El tiempo avanza y me voy olvidando por qué o de dónde saqué tal o cual cuadro, lo que me hace recordar una frase que oí en el teatro hace tiempo, en una obra que se llama “Conferencia sobre la lluvia”, de Juan Villoro. Allí el protagonista, un bibliotecario que se apresta a dictar una clase magistral sobre la lluvia, pierde los papeles antes de comenzar. “Perder los papeles es perder la compostura”, dice el pobre bibliotecario, a punto de verse en la obligación de improvisar su conferencia. Sí. Perder los papeles es perder la compostura, los ejes, transformarse en un punto suspendido, equidistante a todo. Y cuando se pierde lo que íbamos a decir, cuando la lengua se enreda o tal vez los dedos; cuando de pronto no reconozco estas paredes y se tornan ajenas, pues no son yo y ya no soy nadie: entonces, ahí, improvisamos. Improvisamos sobre qué tomamos de once el día que fuimos a esa exposición que ahora tiene su espacio justo al lado del librero, en un catálogo de 10×15 adherido a la muralla con un trozo de adhesivo en su última página. ¿Cuándo fue? ¿Nublado o soleado, en bici o en metro, volví a casa directo o pasé por el boliche de siempre? En la pared descascarada se desgasta el recuerdo; reposo así en ellas una parte de esa labor que también es el olvidar, y en eso, el comenzar a habitarse nuevamente.

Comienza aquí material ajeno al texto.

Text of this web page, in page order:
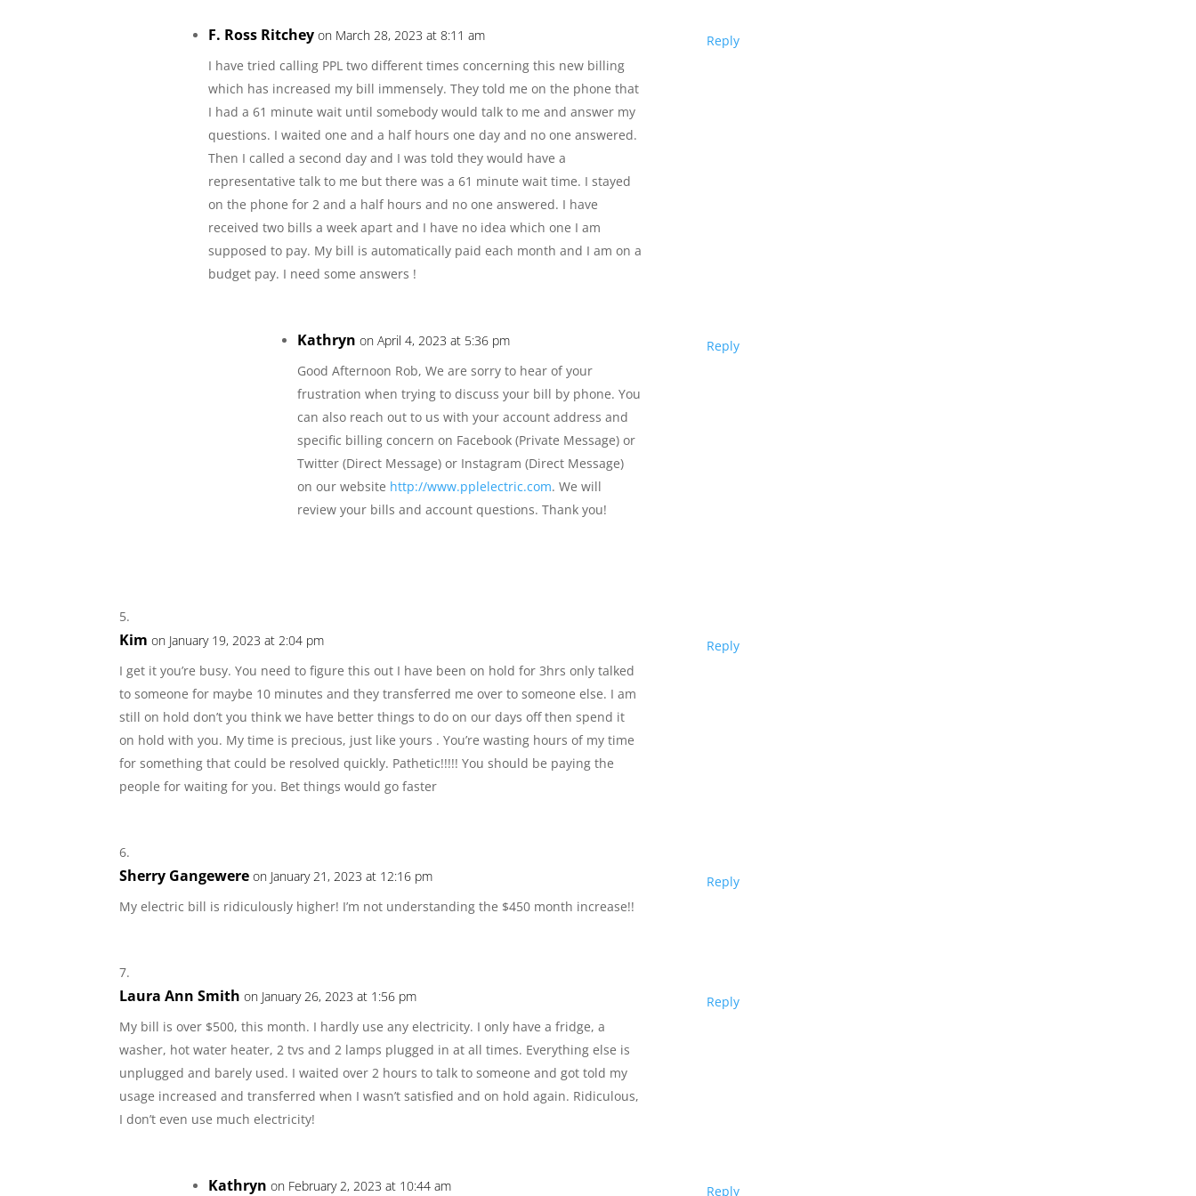
F. Ross Ritchey on March 28, 2023 at 8:11 am
I have tried calling PPL two different times concerning this new billing
which has increased my bill immensely. They told me on the phone that
I had a 61 minute wait until somebody would talk to me and answer my
questions. I waited one and a half hours one day and no one answered.
Then I called a second day and I was told they would have a
representative talk to me but there was a 61 minute wait time. I stayed
on the phone for 2 and a half hours and no one answered. I have
received two bills a week apart and I have no idea which one I am
supposed to pay. My bill is automatically paid each month and I am on a
budget pay. I need some answers !
Reply
Kathryn on April 4, 2023 at 5:36 pm
Good Afternoon Rob, We are sorry to hear of your
frustration when trying to discuss your bill by phone. You
can also reach out to us with your account address and
specific billing concern on Facebook (Private Message) or
Twitter (Direct Message) or Instagram (Direct Message)
on our website http://www.pplelectric.com. We will
review your bills and account questions. Thank you!
Reply
Kim on January 19, 2023 at 2:04 pm
I get it you’re busy. You need to figure this out I have been on hold for 3hrs only talked
to someone for maybe 10 minutes and they transferred me over to someone else. I am
still on hold don’t you think we have better things to do on our days off then spend it
on hold with you. My time is precious, just like yours . You’re wasting hours of my time
for something that could be resolved quickly. Pathetic!!!!! You should be paying the
people for waiting for you. Bet things would go faster
Reply
Sherry Gangewere on January 21, 2023 at 12:16 pm
My electric bill is ridiculously higher! I’m not understanding the $450 month increase!!
Reply
Laura Ann Smith on January 26, 2023 at 1:56 pm
My bill is over $500, this month. I hardly use any electricity. I only have a fridge, a
washer, hot water heater, 2 tvs and 2 lamps plugged in at all times. Everything else is
unplugged and barely used. I waited over 2 hours to talk to someone and got told my
usage increased and transferred when I wasn’t satisfied and on hold again. Ridiculous,
I don’t even use much electricity!
Reply
Kathryn on February 2, 2023 at 10:44 am Reply
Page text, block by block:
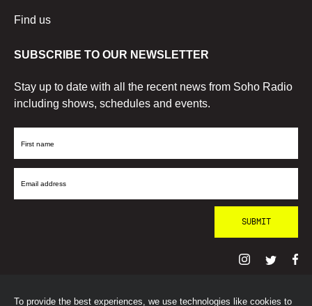
To provide the best experiences, we use technologies like cookies to
Find us
SUBSCRIBE TO OUR NEWSLETTER
Stay up to date with all the recent news from Soho Radio
including shows, schedules and events.
First
Email
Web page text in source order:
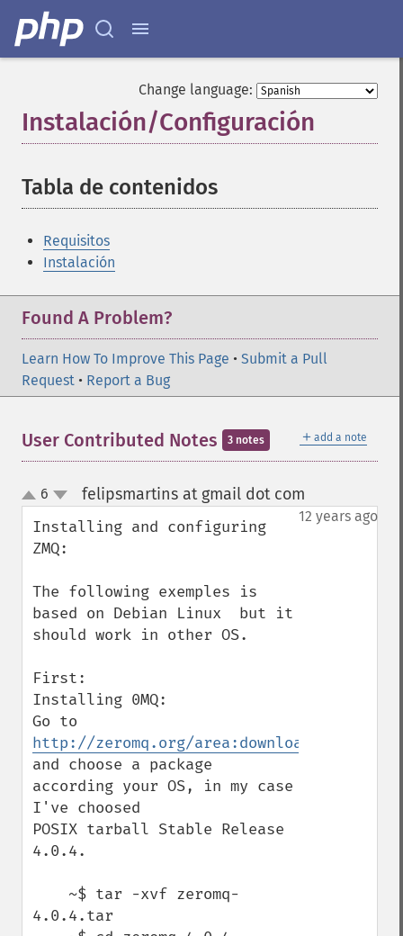
Change language:
Instalación/Configuración
Tabla de contenidos
Requisitos
Instalación
Found A Problem?
Learn How To Improve This Page • Submit a Pull
Request • Report a Bug
＋ add a note
User Contributed Notes 3 notes
up
down
6 felipsmartins at gmail dot com
12 years ago
Installing and configuring
ZMQ:
The following exemples is
based on Debian Linux  but it
should work in other OS.
First:
Installing 0MQ:
http://zeromq.org/area:download
and choose a package
according your OS, in my case
I've choosed
POSIX tarball Stable Release
4.0.4.
4.0.4.tar
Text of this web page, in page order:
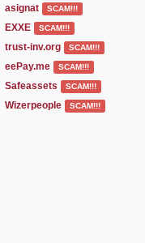
asignat SCAM!!!
EXXE SCAM!!!
trust-inv.org SCAM!!!
eePay.me SCAM!!!
Safeassets SCAM!!!
Wizerpeople SCAM!!!
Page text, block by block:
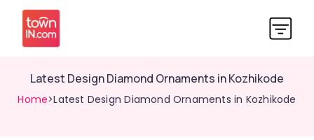
Latest Design Diamond Ornaments in Kozhikode
Home>Latest Design Diamond Ornaments in Kozhikode
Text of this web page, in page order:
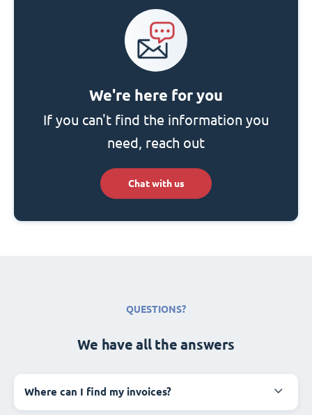
We're here for you
If you can't find the information you
need, reach out
Chat with us
QUESTIONS?
We have all the answers
Where can I find my invoices?
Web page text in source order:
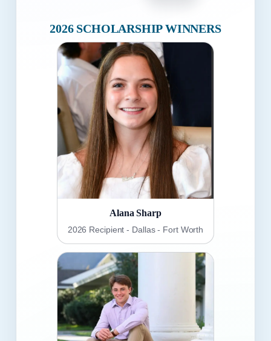
2026 SCHOLARSHIP WINNERS
Alana Sharp
2026 Recipient - Dallas - Fort Worth
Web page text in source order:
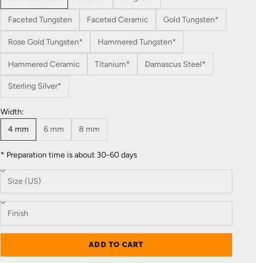
Faceted Tungsten Faceted Ceramic Gold Tungsten*
Rose Gold Tungsten* Hammered Tungsten*
Hammered Ceramic Titanium* Damascus Steel*
Sterling Silver*
Width:
4 mm
6 mm 8 mm
* Preparation time is about 30-60 days
ADD TO CART
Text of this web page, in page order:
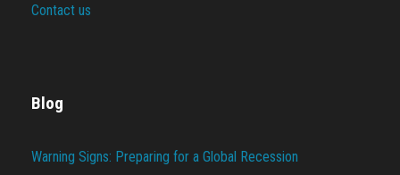
Contact us
Blog
Warning Signs: Preparing for a Global Recession
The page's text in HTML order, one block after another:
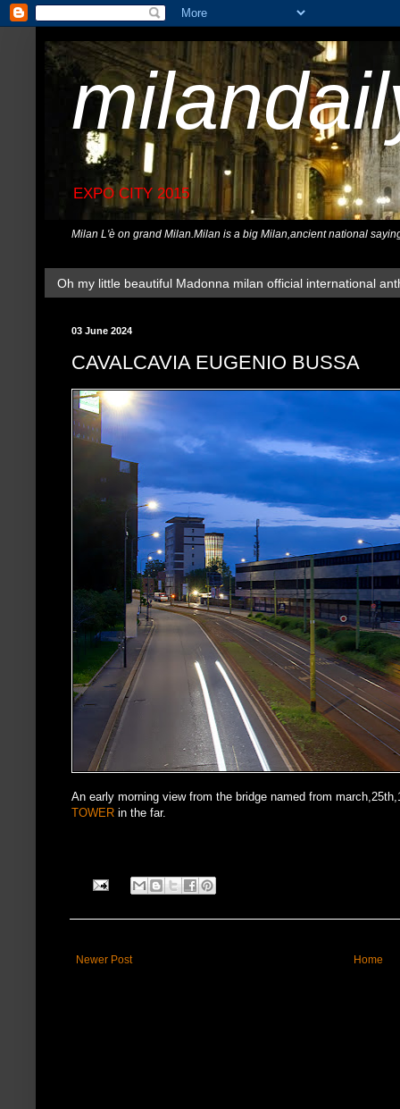
EXPO CITY 2015
Milan L'è on grand Milan.Milan is a big Milan,ancient national
Oh my little beautiful Madonna milan official international
03 June 2024
CAVALCAVIA EUGENIO BUSSA
An early morning view from the bridge named from
TOWER in the far.
Newer Post Home
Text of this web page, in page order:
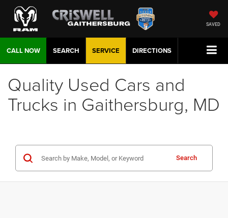
SAVED
CALL NOW DIRECTIONS
SERVICE
SEARCH
Quality Used Cars and
Trucks in Gaithersburg, MD
Search

Y si las paredes son memoria y la memoria es identidad, entonces definitivamente algo de nosotros deja de ser nosotros cuando se cae el folletín que estaba lleno de polvo en la esquina de la habitación, casi tapado entre boletos de micro y anuncios de algún museo. El polvo: solo lo retiramos de los objetos que seguimos ocupando, o siguen significando, en cualquier caso. El folletín: por algún motivo es que ya no le puse más adhesivo. Cambio de cuadro, entonces: un elemento de la escenografía se ha visto alterado. Las obras que se desarrollan en las piezas son lentas, lentísimas; como una pandemia que un día comienza y recién cuatro meses después tiene colapsado un continente completo, aunque convengamos, claro, que cuatro meses es lento solo en esta época, donde esperar una hora significa su buen trozo de eternidad.
Igual, decir que las obras que ocurren en piezas son lentas no implica que sean constantemente lentas, cual película con ritmo de ola tranquila. En realidad, una habitación se compone de numerosas pequeñas obras, muchas veces violentas y breves. Es observando un arco temporal más extenso cuando se revela la naturaleza, pausada, de esta progresión que es vivir en la obra de una pieza; solo observando así, entonces, es que se revela el sabor de todas las cosas.
Es natural que algunas piezas o algunos espacios tengan un poder particular para grabarse en nuestros recuerdos. Tal vez sus murallas aprendieron, a la fuerza, cómo funciona el tiempo. Tal vez se asemejan no a una película en específico, sino al afán de toda película de inmortalizar algo en tanto se filma, en tanto adquiere la posibilidad de reproducirse hasta que su soporte se gaste sin remedio y se pierda para siempre. Quiero recordar esta habitación, y querer recordar es siempre un intento de rebelarse contra lo inasible, contra el tiempo.